CEDAW has a growing jurisprudence with over 60 decisions on the merits to date which, while analogous to CERD’s body of caselaw, was compiled in a much shorter timeframe of around 20 years. Some of these decisions have engaged issues of minority rights intersecting with gender. Thus, in S.B. and M.B. v North Macedonia (2020),201 the authors were nationals of Roma ethnicity whose complaint concerned denial of access to gynaecological services by a private healthcare facility based on their ethnicity. They submitted that the difficulties they faced were ‘attributable to prejudices and discrimination against Roma by healthcare professionals working in gynaecological practices in the city of Skopje’.202 In an important finding upholding the complaint, the Committee observed that discrimination against women based on sex and gender ‘is inextricably linked with other factors that affect women, such as race, ethnicity, religion or belief, … caste’.203 The Committee further remarked on how Roma women ‘systematically face stigma in their access to gynaecological services’.204 It held that Article 12 in the field of healthcare had been violated.

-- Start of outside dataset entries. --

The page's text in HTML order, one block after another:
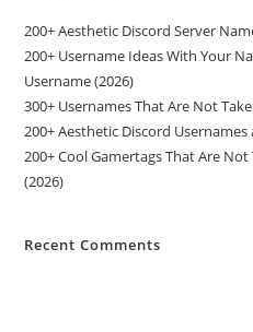
200+ Aesthetic Discord Server
200+ Username Ideas With Your
Username (2026)
300+ Usernames That Are Not
200+ Aesthetic Discord
200+ Cool Gamertags That Are
(2026)
Recent Comments
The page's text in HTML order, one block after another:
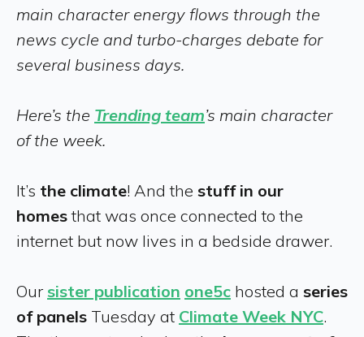
main character energy flows through the
news cycle and turbo-charges debate for
several business days.
Here’s the Trending team’s main character
of the week.
It’s the climate! And the stuff in our
homesthat was once connected to the
internet but now lives in a bedside drawer.
Our sister publication one5c hosted a series
of panels Tuesday at Climate Week NYC.
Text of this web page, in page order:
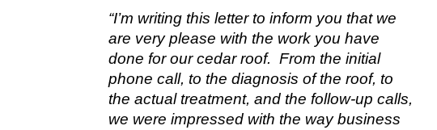
“I’m writing this letter to inform you that we
are very please with the work you have
done for our cedar roof. From the initial
phone call, to the diagnosis of the roof, to
the actual treatment, and the follow-up calls,
we were impressed with the way business
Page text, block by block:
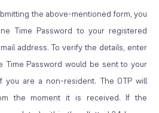
the above-mentioned form, you
Time Password to your registered
address. To verify the details, enter
Time Password would be sent to your
you are a non-resident. The OTP will
the moment it is received. If the

The issue of forced sterilization in an Indigenous context arose in Maria Elena Carbajal Cepeda et al v Peru (2024).205 The case involved four victims of forced sterilizations performed between 1995 and 2001, which the authors noted constituted a crime against humanity when widespread and systematic in line with Article 7(1)(g) of the Rome Statute of the International Criminal Court.206 In this time in Peru, more than 300,000 women, mostly Indigenous, were sterilized without their consent, especially in low-income and rural areas of the State party.207 The complaint described this as ‘a systematic and generalized attack against rural women of peasant or Indigenous origin, and that the policy resulted in the nullification and substitution of their reproductive autonomy.’208 It quoted also from the UN Special Rapporteur on Torture, that ‘[t]argeting ethnic and racial minorities, women from marginalized communities and women with disabilities for involuntary sterilization …is an increasingly global problem.’209

The Committee concluded that the State party had failed to act with due diligence to ascertain the facts related to the sterilization of the authors, and that it had not yet implemented a policy of comprehensive reparations. As a result, it found a violation of the general obligation of Article 2 read in conjunction with a number of other provisions. CEDAW took note that forced sterilization is a crime against humanity under the Rome Statute, although it emphasised that ‘a conclusion of this nature is outside the Committee’s purview’.210 Nevertheless, it criticised the State Party for enacting legislation preventing the prosecution of crimes against humanity committed prior to 1 July 2002, which the Inter-American Court had urged the State Party to repeal as it violates international law.211 CEDAW recommended that Peru complete investigations of the forced sterilization programme and develop and implement a comprehensive reparation programme. Commentators have noted that this aspect could be more specific and elaborated on – ‘[i]t is disappointing that this was not done, even more considering the history and motivations behind forced sterilization of Indigenous women and girls.’212

Issues in relation to discrimination in healthcare arose in Alyne da Silva Pimentel Teixeira v Brazil (2011).213 Ms. da Silva Pimentel Teixeira, a Brazilian national of African descent, died when she did not receive timely emergency obstetric care when presenting at a private health centre with pregnancy complications. The Committee concluded that ‘Ms. da Silva Pimentel Teixeira was discriminated against, not only on the basis of her sex, but also on the basis of her status as a woman of African descent and her socio-economic background.’214 As Meghan Campbell notes of the case, ‘women belonging to ethnic minorities or Indigenous populations are among those particularly at risk of maternal mortality’.215 CEDAW will be required to continue to investigate how intersectional discrimination affects the ‘location, funding, quality and staffing of maternal health facilities where ethnic, Indigenous or poor women live’, with greater participation of minority and Indigenous women essential in the development of maternal health policies.216

The vulnerability of minorities to gender-specific violence was raised in A v Denmark (2015).217 The author was from the Christian minority in Punjab, Pakistan, where she lived until she married her husband, a Pakistani with a Danish permanent residence permit. Ultimately, her request for a permanent residence permit was denied by Denmark, as well as a later claim for asylum, and she had to return to Pakistan. There, she was the subject of several violent assaults and attacks on her place of work. CEDAW recalled the eligibility guidelines used by the UNHCR for assessing the international protection needs of religious minorities from Pakistan, which highlight that ‘women from the Christian minority are in danger of gender-specific violence and that “violent anti-Christian attacks reportedly occur throughout the country and in many instances, the authorities are reportedly unable or unwilling to protect the lives of Christians or to bring perpetrators of such violence to justice”.’218 The Committee stressed that gender-related asylum claims may intersect with other proscribed grounds of discrimination, including ethnicity and religion.219 Denmark was ordered to refrain from forcibly returning the author to Pakistan.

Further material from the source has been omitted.